Originally published  March, 1996
by Carlo Kopp
¿ 1996, 2005 Carlo Kopp

One of the interesting effects we have seen in the nineties is the growing disparity between CPU and mass storage performance. Semiconductor devices, driven by Moore's law, have become smaller and thus faster, resulting in dramatic gains in performance in recent times. Storage devices, such as disk drives, constrained by Newtonian physics, have improved only modestly in access speed performance.

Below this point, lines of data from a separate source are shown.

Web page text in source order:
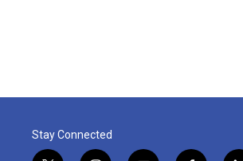
Stay Connected
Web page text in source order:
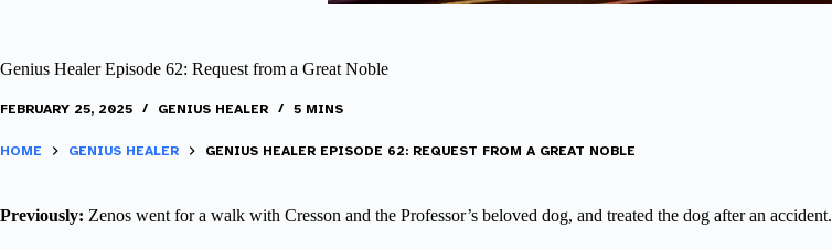
Genius Healer Episode 62: Request from a Great Noble
FEBRUARY 25, 2025 GENIUS HEALER 5 MINS
HOME GENIUS HEALER GENIUS HEALER EPISODE 62: REQUEST FROM A GREAT NOBLE
Previously: Zenos went for a walk with Cresson and the Professor’s beloved dog, and treated the dog after an accident.

The result has been the proliferation of compound storage systems, such as RAID arrays, which combine multiple basic storage devices to achieve performance, as well as the proliferation of multi-tiered schemes for caching data. A modern Unix platform may thus employ a complex stack of caches, implemented within the operating system, the host's hardware and the storage subsystem. Furthermore, the proliferation of networked storage schemes has added additional complexity into the modern computer system.

This complexity is in turn reflected in significant difficulty in finding commonly applicable metrics for gauging performance. While some very good benchmarks exist for quantifying system compute performance, eg the SPEC series, far less effort has been expended in developing techniques for measuring, and importantly, understanding I/O performance.

The practical consequence of this is that users who have important I/O performance requirements will suffer much pain in determining what I/O subsystem structure to employ, as well as in measuring and quantifying performance. Because of the enormous disparity in the size and performance of various compound I/O caching schemes, as well as disparities in throughput performance between I/O bus and adaptor and storage device type performance, trivial benchmarking methods are usually quite ineffective. The task of predicting I/O throughput performance for often very different systems can become insurmountably difficult, should we apply a trivial technique.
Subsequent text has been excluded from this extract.